Use sklearn's GridSearchCV with a pipeline, preprocessing just once
Asked Answered
J

5

44

I'm using scickit-learn to tune a model hyper-parameters. I'm using a pipeline to have chain the preprocessing with the estimator. A simple version of my problem would look like this:

import numpy as np
from sklearn.model_selection import GridSearchCV
from sklearn.pipeline import make_pipeline
from sklearn.preprocessing import StandardScaler
from sklearn.linear_model import LogisticRegression


grid = GridSearchCV(make_pipeline(StandardScaler(), LogisticRegression()),
                    param_grid={'logisticregression__C': [0.1, 10.]},
                    cv=2,
                    refit=False)

_ = grid.fit(X=np.random.rand(10, 3),
             y=np.random.randint(2, size=(10,)))

In my case the preprocessing (what would be StandardScale() in the toy example) is time consuming, and I'm not tuning any parameter of it.

So, when I execute the example, the StandardScaler is executed 12 times. 2 fit/predict * 2 cv * 3 parameters. But every time StandardScaler is executed for a different value of the parameter C, it returns the same output, so it'd be much more efficient, to compute it once, and then just run the estimator part of the pipeline.

I can manually split the pipeline between the preprocessing (no hyper parameters tuned) and the estimator. But to apply the preprocessing to the data, I should provide the training set only. So, I would have to implement the splits manually, and not use GridSearchCV at all.

Is there a simple/standard way to avoid repeating the preprocessing while using GridSearchCV?

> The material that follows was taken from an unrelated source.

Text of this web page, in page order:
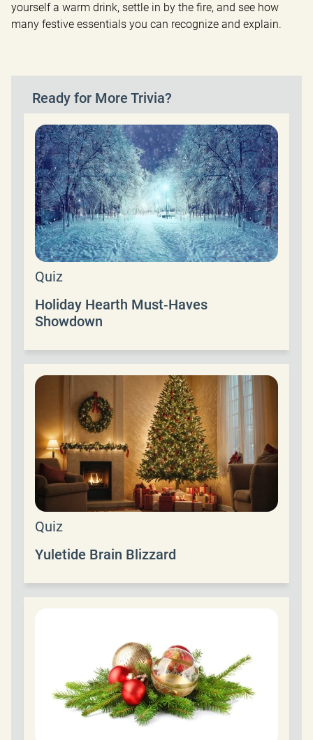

Jauch answered 12/4, 2017 at 10:10 Comment(1)
scikit-learn.org/stable/modules/compose.htmlMalfeasance
E
58

Update: Ideally, the answer below should not be used as it leads to data leakage as discussed in comments. In this answer, GridSearchCV will tune the hyperparameters on the data already preprocessed by StandardScaler, which is not correct. In most conditions that should not matter much, but algorithms which are too sensitive to scaling will give wrong results.


Essentially, GridSearchCV is also an estimator, implementing fit() and predict() methods, used by the pipeline.

So instead of:

grid = GridSearchCV(make_pipeline(StandardScaler(), LogisticRegression()),
                    param_grid={'logisticregression__C': [0.1, 10.]},
                    cv=2,
                    refit=False)

Do this:

clf = make_pipeline(StandardScaler(), 
                    GridSearchCV(LogisticRegression(),
                                 param_grid={'logisticregression__C': [0.1, 10.]},
                                 cv=2,
                                 refit=True))

clf.fit()
clf.predict()

What it will do is, call the StandardScalar() only once, for one call to clf.fit() instead of multiple calls as you described.

Edit:

Changed refit to True, when GridSearchCV is used inside a pipeline. As mentioned in documentation:

refit : boolean, default=True Refit the best estimator with the entire dataset. If “False”, it is impossible to make predictions using this GridSearchCV instance after fitting.

If refit=False, clf.fit() will have no effect because the GridSearchCV object inside the pipeline will be reinitialized after fit(). When refit=True, the GridSearchCV will be refitted with the best scoring parameter combination on the whole data that is passed in fit().

So if you want to make the pipeline, just to see the scores of the grid search, only then the refit=False is appropriate. If you want to call the clf.predict() method, refit=True must be used, else Not Fitted error will be thrown.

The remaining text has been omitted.